X_train = vectorizer.fit_transform(X_train)
X_test=vectorizer.transform(X_test) # I transform X_test according to X_train frequency per document over apperance in every documents



### 2.2 Linear SVM

In [51]:
from sklearn.svm import LinearSVC
from sklearn.metrics import f1_score

SVM=LinearSVC(random_state=0, tol=1e-5,class_weight="balanced")
SVM.fit(X_train,y_train)

SVM.score(X_test,y_test) # Accuracy

f1_score_macro_SVM=f1_score(y_test, SVM.predict(X_test), average='macro') # Macro F_1 score -->"harmonic mean of the precision and recall" https://scikit-learn.org/stable/modules/generated/sklearn.metrics.f1_score.html
print("F1 score macro SVM: ",f1_score_macro_SVM)
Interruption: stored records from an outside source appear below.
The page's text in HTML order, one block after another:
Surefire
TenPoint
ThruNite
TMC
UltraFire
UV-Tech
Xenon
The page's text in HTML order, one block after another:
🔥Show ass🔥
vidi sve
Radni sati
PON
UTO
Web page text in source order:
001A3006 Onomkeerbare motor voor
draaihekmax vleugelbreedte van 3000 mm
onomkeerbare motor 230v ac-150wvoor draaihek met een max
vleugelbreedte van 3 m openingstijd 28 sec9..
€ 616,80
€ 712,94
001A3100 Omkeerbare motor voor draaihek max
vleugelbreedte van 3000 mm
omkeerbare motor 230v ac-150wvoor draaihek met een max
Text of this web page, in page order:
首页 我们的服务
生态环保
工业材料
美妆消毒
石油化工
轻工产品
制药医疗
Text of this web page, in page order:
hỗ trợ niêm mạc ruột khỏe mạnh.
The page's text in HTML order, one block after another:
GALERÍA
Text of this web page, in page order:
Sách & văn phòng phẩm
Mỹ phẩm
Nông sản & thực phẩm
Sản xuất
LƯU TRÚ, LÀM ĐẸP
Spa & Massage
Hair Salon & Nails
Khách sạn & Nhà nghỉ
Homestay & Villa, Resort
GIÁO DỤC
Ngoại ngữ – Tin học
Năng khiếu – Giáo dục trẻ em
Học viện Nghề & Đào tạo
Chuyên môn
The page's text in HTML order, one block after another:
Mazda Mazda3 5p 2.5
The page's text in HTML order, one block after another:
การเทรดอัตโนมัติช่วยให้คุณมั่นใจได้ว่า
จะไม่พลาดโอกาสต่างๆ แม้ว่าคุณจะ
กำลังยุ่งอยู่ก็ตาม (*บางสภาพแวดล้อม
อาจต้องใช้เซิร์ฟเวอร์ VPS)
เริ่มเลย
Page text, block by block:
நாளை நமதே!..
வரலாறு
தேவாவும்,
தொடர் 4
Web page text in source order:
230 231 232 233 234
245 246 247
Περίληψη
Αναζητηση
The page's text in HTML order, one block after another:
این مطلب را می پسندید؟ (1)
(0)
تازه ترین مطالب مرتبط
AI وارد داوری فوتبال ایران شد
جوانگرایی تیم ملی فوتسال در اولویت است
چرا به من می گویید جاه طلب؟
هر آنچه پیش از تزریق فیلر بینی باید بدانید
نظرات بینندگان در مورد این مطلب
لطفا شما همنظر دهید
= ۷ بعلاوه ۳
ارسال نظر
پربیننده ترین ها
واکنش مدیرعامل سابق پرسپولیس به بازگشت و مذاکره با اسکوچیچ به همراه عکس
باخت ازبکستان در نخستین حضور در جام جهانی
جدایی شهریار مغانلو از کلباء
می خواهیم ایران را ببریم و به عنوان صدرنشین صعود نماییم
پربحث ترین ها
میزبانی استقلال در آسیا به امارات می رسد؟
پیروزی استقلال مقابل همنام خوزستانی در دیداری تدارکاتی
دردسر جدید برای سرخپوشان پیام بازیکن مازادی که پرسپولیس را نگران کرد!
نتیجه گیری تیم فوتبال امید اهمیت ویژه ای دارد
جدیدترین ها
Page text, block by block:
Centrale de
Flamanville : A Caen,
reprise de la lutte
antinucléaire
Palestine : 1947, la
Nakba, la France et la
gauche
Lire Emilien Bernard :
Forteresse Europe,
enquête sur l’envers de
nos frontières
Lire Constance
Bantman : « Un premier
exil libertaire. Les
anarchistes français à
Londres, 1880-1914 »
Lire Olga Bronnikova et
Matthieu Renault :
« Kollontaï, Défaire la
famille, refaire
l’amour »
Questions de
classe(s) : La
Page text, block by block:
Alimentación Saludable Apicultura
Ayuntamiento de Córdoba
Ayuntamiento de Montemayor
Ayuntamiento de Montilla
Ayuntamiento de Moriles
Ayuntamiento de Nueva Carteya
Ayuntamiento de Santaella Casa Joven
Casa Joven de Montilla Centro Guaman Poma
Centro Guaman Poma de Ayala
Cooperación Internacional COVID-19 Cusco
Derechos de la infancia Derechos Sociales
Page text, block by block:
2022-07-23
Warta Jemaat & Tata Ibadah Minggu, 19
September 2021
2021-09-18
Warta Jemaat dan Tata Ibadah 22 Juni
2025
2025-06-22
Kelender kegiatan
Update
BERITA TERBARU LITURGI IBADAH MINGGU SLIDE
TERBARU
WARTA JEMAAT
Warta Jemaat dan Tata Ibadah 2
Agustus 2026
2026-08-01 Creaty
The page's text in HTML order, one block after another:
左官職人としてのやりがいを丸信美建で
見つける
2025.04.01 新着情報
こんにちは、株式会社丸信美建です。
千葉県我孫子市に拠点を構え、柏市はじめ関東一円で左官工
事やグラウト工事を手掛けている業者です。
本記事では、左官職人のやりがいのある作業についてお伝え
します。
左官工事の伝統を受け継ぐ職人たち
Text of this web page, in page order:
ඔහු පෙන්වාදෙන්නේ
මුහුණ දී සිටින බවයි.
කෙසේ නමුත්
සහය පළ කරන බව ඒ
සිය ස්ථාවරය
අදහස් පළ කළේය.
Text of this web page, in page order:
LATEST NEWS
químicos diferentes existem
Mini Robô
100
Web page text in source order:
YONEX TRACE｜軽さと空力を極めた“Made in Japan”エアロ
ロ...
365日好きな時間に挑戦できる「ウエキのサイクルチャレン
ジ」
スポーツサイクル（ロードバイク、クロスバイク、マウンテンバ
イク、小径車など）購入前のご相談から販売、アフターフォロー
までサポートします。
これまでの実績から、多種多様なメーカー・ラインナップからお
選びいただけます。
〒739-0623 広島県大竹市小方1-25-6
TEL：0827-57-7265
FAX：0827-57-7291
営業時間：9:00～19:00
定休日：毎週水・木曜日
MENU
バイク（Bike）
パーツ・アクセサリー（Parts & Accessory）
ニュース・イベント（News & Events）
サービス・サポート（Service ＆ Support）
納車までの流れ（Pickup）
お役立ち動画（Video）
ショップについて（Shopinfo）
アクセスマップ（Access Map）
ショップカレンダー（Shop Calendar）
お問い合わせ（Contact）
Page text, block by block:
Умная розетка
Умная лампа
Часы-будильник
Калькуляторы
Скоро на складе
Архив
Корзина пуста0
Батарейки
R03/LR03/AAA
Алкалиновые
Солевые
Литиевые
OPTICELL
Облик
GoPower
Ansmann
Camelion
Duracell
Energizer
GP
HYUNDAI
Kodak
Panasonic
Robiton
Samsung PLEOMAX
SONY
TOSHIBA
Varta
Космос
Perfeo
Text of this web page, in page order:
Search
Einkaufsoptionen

F1 score macro SVM:  0.1643204293076342


## 2.3 Logistic regression

In [52]:
from sklearn.linear_model import LogisticRegression

LR=LogisticRegression(random_state=0, tol=1e-5,class_weight="balanced") # we have 40 categories, but some are over-represented. Therefore, we balanced
                                                                 # weights according to their initial frequency in training set
LR.fit(X_train,y_train)

LR.score(X_test,y_test)

f1_score_macro_LR=f1_score(y_test, LR.predict(X_test), average='macro')
print("F1 score macro LR: ",f1_score_macro_LR)

F1 score macro LR:  0.3944886061291781


### 2.4 XGboost

Considering the high dimensionality of our data , XGboost takes too much time to run and SVM or LR are already strong baseline ML algorithm to compare our transformers too.